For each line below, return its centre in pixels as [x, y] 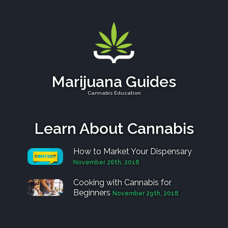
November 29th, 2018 [146, 193]
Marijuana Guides [114, 81]
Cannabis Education [114, 93]
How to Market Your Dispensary [133, 151]
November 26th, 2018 [106, 162]
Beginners [92, 192]
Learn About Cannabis [114, 128]
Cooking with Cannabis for [122, 182]
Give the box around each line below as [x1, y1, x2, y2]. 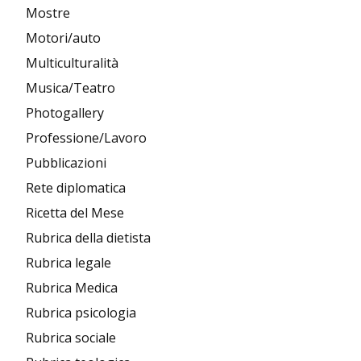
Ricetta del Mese [26, 204, 124, 222]
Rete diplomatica [26, 179, 126, 197]
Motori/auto [26, 29, 101, 47]
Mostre [26, 4, 70, 22]
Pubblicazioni [26, 154, 106, 172]
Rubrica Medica [26, 279, 118, 297]
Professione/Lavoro [26, 129, 147, 147]
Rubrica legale [26, 254, 111, 272]
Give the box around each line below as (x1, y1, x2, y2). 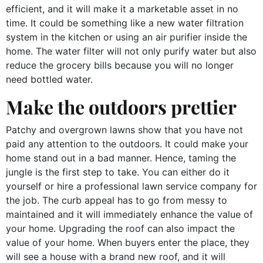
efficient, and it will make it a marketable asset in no (6, 2, 238, 15)
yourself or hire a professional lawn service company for (6, 180, 257, 192)
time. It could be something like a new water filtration (6, 16, 244, 29)
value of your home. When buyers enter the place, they (6, 236, 249, 248)
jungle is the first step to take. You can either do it (6, 166, 230, 178)
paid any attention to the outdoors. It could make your (6, 137, 248, 150)
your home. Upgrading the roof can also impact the (6, 222, 235, 234)
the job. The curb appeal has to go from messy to (6, 194, 227, 206)
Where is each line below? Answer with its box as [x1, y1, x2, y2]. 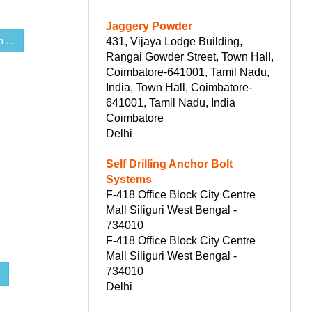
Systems [106, 173, 152, 185]
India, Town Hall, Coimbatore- [106, 81, 252, 93]
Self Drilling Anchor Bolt [106, 157, 233, 170]
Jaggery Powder [106, 19, 192, 32]
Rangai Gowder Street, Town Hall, [106, 50, 274, 63]
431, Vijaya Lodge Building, [106, 35, 242, 47]
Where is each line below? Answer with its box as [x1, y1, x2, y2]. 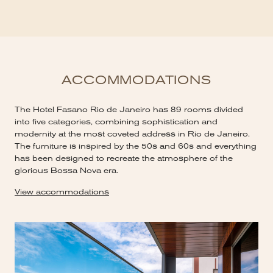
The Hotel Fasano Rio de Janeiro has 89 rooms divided [15, 105, 243, 115]
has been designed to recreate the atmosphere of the [15, 154, 233, 163]
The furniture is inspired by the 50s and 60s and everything [15, 142, 257, 151]
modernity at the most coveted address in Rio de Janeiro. [15, 130, 250, 139]
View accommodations [15, 188, 109, 197]
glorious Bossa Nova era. [15, 166, 118, 175]
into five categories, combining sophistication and [15, 118, 218, 127]
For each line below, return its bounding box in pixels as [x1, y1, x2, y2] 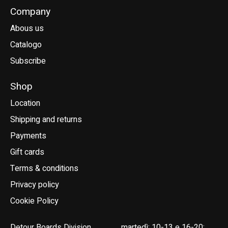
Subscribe [10, 55, 46, 68]
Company [10, 5, 50, 19]
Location [10, 97, 40, 109]
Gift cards [10, 146, 44, 158]
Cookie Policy [10, 194, 59, 207]
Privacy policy [10, 178, 59, 191]
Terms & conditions [10, 162, 78, 175]
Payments [10, 129, 46, 142]
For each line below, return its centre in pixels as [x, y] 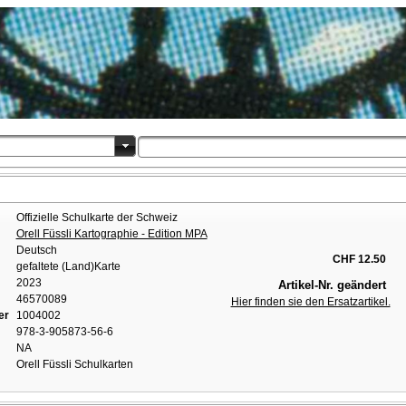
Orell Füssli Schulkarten [74, 365]
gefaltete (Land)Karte [68, 267]
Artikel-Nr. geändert [332, 285]
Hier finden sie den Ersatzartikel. [310, 302]
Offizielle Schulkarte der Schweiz [97, 218]
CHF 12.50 [359, 260]
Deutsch [36, 251]
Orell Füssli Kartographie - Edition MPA [111, 234]
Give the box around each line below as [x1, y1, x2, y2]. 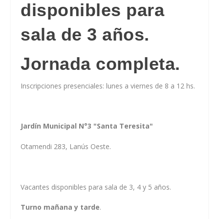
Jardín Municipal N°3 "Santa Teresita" [21, 121, 153, 131]
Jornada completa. [21, 53, 180, 74]
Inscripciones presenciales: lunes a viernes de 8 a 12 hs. [21, 81, 196, 90]
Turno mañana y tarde [21, 202, 100, 212]
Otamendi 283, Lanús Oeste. [21, 141, 111, 151]
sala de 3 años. [21, 24, 150, 44]
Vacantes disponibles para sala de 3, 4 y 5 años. [21, 182, 172, 192]
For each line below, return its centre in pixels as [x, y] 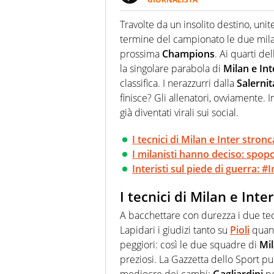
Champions [187, 54]
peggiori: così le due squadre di [190, 244]
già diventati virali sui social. [179, 113]
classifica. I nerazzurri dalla [178, 83]
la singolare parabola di [172, 69]
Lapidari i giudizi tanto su [175, 230]
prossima [140, 54]
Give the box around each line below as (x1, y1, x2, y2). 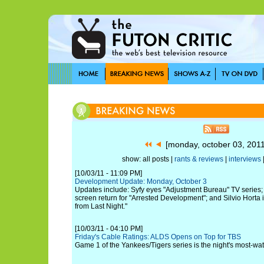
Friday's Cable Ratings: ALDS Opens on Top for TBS (75, 233, 241, 241)
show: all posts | (121, 155, 174, 163)
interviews (228, 155, 261, 163)
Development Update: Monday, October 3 (75, 177, 207, 186)
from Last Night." (75, 202, 127, 210)
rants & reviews (174, 155, 223, 163)
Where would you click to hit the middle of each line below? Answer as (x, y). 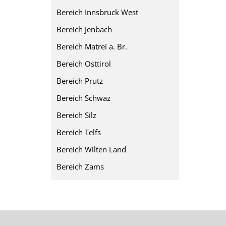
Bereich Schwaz (83, 98)
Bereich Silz (76, 115)
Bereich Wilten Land (91, 149)
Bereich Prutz (80, 81)
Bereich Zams (80, 166)
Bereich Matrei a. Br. (92, 46)
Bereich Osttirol (84, 64)
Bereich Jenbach (84, 29)
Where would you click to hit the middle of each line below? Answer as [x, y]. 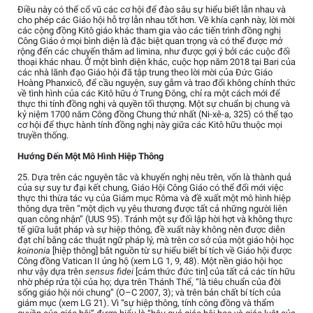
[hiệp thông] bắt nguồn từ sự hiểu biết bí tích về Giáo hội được [171, 251]
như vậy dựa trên [51, 272]
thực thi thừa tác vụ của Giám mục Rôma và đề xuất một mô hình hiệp [154, 198]
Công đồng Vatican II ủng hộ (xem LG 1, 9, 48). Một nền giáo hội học [150, 261]
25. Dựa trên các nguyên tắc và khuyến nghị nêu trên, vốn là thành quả [154, 177]
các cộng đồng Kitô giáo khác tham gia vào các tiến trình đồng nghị [149, 31]
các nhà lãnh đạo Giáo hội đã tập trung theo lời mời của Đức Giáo [145, 73]
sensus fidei [110, 272]
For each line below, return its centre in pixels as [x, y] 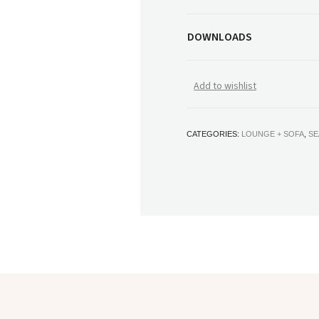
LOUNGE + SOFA [273, 134]
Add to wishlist [225, 86]
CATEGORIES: [214, 134]
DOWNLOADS [220, 37]
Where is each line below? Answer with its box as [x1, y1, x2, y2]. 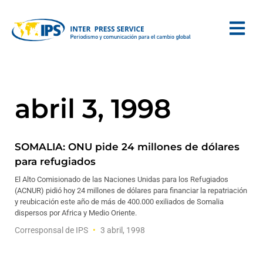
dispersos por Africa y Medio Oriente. [15, 208, 137, 217]
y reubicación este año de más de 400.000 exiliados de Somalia [15, 197, 224, 206]
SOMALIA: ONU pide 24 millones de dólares [15, 141, 240, 153]
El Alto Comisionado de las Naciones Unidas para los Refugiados [15, 175, 228, 184]
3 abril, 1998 [99, 225, 145, 235]
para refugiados [15, 156, 96, 167]
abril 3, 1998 [15, 92, 171, 124]
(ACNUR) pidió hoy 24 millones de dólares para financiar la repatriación [15, 186, 247, 195]
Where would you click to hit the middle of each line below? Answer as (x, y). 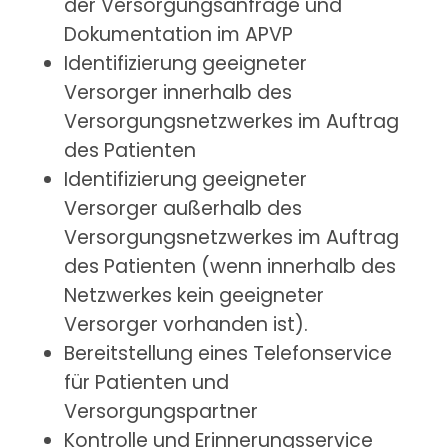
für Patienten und (146, 383)
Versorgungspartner (160, 412)
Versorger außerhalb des (182, 209)
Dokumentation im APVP (178, 35)
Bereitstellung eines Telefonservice (227, 354)
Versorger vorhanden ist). (185, 325)
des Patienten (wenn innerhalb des (229, 267)
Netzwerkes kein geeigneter (193, 296)
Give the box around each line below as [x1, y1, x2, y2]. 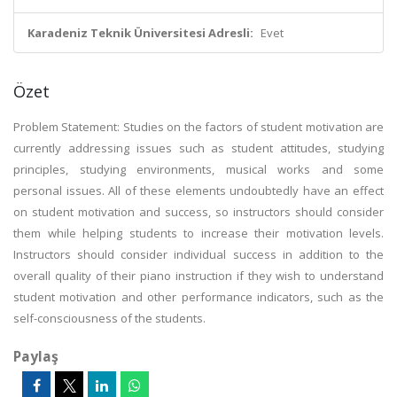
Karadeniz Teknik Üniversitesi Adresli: [27, 25, 253, 41]
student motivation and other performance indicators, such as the [13, 289, 384, 305]
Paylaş [13, 346, 58, 366]
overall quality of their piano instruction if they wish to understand [13, 268, 384, 284]
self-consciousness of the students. [13, 310, 206, 326]
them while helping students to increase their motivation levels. [13, 225, 384, 241]
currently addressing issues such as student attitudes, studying [13, 140, 384, 156]
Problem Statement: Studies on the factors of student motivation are [13, 119, 384, 135]
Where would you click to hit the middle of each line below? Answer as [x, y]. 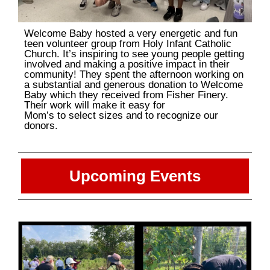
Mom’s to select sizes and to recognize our [121, 116]
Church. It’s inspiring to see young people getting [134, 54]
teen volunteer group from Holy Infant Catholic [128, 44]
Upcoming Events [135, 176]
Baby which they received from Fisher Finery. [126, 95]
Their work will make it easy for [95, 105]
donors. [41, 126]
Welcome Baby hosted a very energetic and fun [131, 34]
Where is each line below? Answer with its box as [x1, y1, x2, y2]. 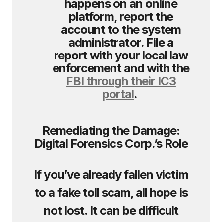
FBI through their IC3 [66, 74, 176, 88]
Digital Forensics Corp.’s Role [34, 136, 188, 151]
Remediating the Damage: [42, 123, 180, 138]
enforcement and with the [52, 61, 190, 75]
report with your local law [54, 48, 188, 62]
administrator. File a [68, 35, 173, 50]
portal [102, 87, 134, 101]
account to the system [61, 22, 181, 37]
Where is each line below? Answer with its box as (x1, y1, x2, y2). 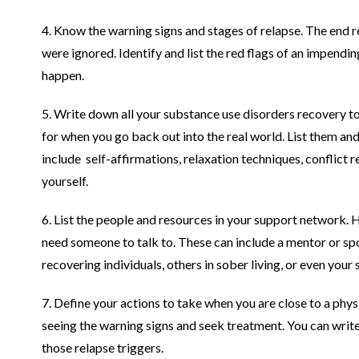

:::::

[What the task asks] Tell how many lines of the listing include the word "años", replying with nothing but the number.

[Answer to the problem] 2